- _ABOUT THIS TASK_
Make an exact copy of the entries below, with all images left out.

───── LISTED RECORDS

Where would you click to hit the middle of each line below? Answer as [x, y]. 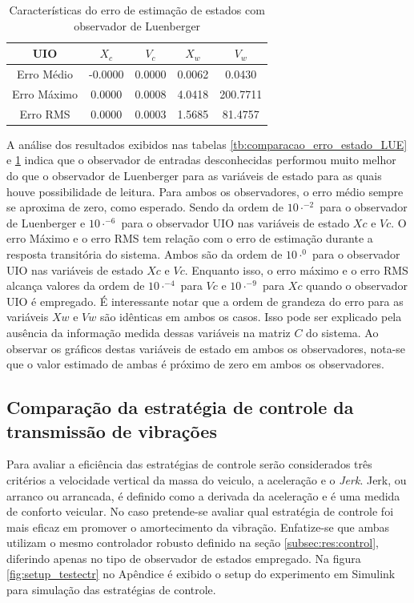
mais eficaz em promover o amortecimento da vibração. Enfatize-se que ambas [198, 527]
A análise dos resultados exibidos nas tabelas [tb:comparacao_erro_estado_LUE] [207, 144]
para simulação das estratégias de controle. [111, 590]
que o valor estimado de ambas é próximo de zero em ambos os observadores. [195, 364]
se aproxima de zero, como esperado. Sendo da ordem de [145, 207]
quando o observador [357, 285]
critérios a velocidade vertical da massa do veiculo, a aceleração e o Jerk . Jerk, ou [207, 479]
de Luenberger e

──────────

- _ANSWER TO THIS EXERCISE_
Where would you click to hit the middle of each line below? Answer as [x, y]. 
mais eficaz em promover o amortecimento da vibração. Enfatize-se que ambas [198, 527]
A análise dos resultados exibidos nas tabelas [tb:comparacao_erro_estado_LUE] [207, 144]
para simulação das estratégias de controle. [111, 590]
que o valor estimado de ambas é próximo de zero em ambos os observadores. [195, 364]
se aproxima de zero, como esperado. Sendo da ordem de [145, 207]
quando o observador [357, 285]
critérios a velocidade vertical da massa do veiculo, a aceleração e o Jerk . Jerk, ou [207, 479]
de Luenberger e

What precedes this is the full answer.